**DATA FOR THIS TASK**.
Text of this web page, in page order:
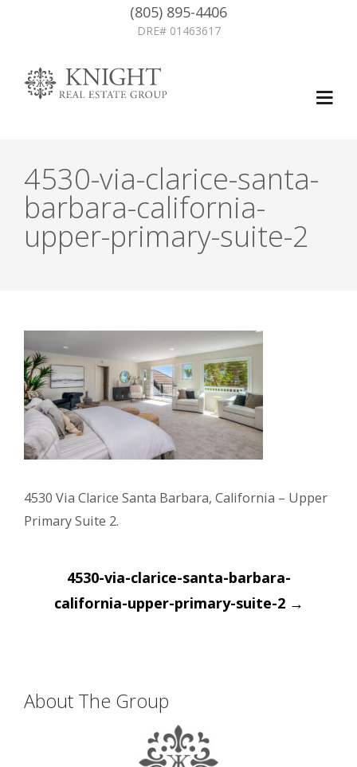
(805) 895-4406
DRE# 01463617
4530-via-clarice-santa-
barbara-california-
upper-primary-suite-2
4530 Via Clarice Santa Barbara, California – Upper
Primary Suite 2.
Post
navigation
4530-via-clarice-santa-barbara-
california-upper-primary-suite-2 →
About The Group
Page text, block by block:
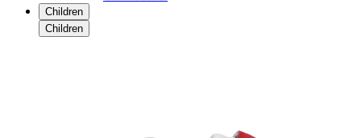
Children
Children
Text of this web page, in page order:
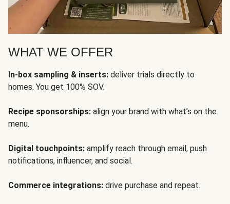
WHAT WE OFFER
In-box sampling & inserts: deliver trials directly to
homes. You get 100% SOV.
Recipe sponsorships: align your brand with what’s on the
menu.
Digital touchpoints: amplify reach through email, push
notifications, influencer, and social.
Commerce integrations: drive purchase and repeat.
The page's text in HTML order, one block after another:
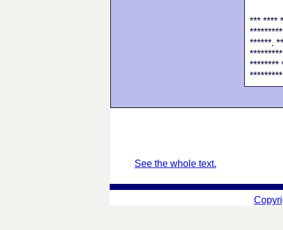
*** ****
******.
********
See the whole text.
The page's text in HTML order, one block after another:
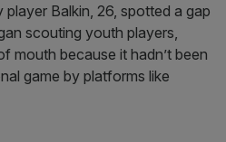
Balkin, 26, spotted a gap
scouting youth players,
mouth because it hadn’t been
game by platforms like
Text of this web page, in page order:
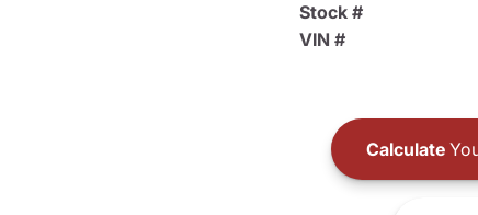
Stock #
VIN #
Calculate
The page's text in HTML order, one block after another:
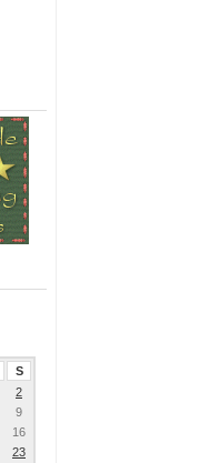
S
2
9
16
23
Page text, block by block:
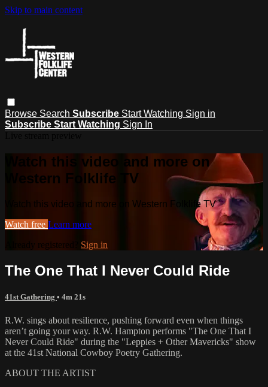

**WORK TO COMPLETE**.
Reproduce all of the data exactly; the pictures do not belong in the copy.

**EXERCISE SOLUTION**.
Text of this web page, in page order:
(805) 895-4406
DRE# 01463617
4530-via-clarice-santa-
barbara-california-
upper-primary-suite-2
4530 Via Clarice Santa Barbara, California – Upper
Primary Suite 2.
Post
navigation
4530-via-clarice-santa-barbara-
california-upper-primary-suite-2 →
About The Group
Page text, block by block:
Children
Children
Text of this web page, in page order:
WHAT WE OFFER
In-box sampling & inserts: deliver trials directly to
homes. You get 100% SOV.
Recipe sponsorships: align your brand with what’s on the
menu.
Digital touchpoints: amplify reach through email, push
notifications, influencer, and social.
Commerce integrations: drive purchase and repeat.
The page's text in HTML order, one block after another:
*** ****
******.
********
See the whole text.
The page's text in HTML order, one block after another:
Balkin, 26, spotted a gap
scouting youth players,
mouth because it hadn’t been
game by platforms like
Text of this web page, in page order:
Stock #
VIN #
Calculate
The page's text in HTML order, one block after another:
S
2
9
16
23
Page text, block by block:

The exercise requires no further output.